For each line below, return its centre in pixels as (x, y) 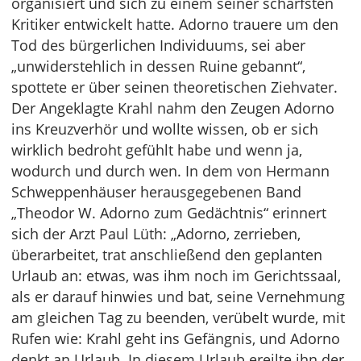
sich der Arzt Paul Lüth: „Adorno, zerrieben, (156, 234)
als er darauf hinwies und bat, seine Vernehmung (178, 297)
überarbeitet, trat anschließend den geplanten (167, 255)
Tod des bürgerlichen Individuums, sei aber (158, 46)
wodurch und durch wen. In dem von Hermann (170, 171)
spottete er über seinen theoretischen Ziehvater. (174, 87)
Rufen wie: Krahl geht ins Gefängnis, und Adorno (176, 339)
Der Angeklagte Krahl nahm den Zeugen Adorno (173, 108)
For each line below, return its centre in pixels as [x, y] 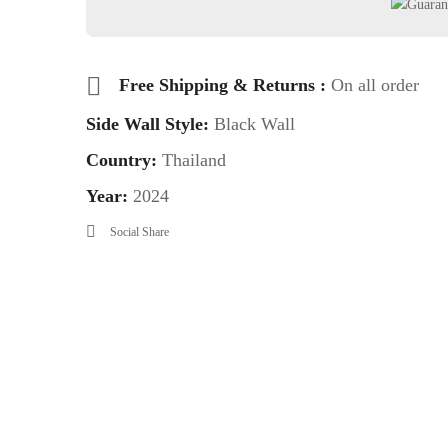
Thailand [193, 159]
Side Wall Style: [147, 123]
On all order [374, 84]
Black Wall [251, 123]
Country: [123, 159]
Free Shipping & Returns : [224, 84]
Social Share [139, 231]

- - - - - - -

## Exercise brief
Would you set down, word for word, the lines running from the one that contains "spottete er über" to the last line of the material, omitting all pictures?

## Final answer
spottete er über seinen theoretischen Ziehvater. (174, 87)
Rufen wie: Krahl geht ins Gefängnis, und Adorno (176, 339)
Der Angeklagte Krahl nahm den Zeugen Adorno (173, 108)
For each line below, return its centre in pixels as [x, y] 
Thailand [193, 159]
Side Wall Style: [147, 123]
On all order [374, 84]
Black Wall [251, 123]
Country: [123, 159]
Free Shipping & Returns : [224, 84]
Social Share [139, 231]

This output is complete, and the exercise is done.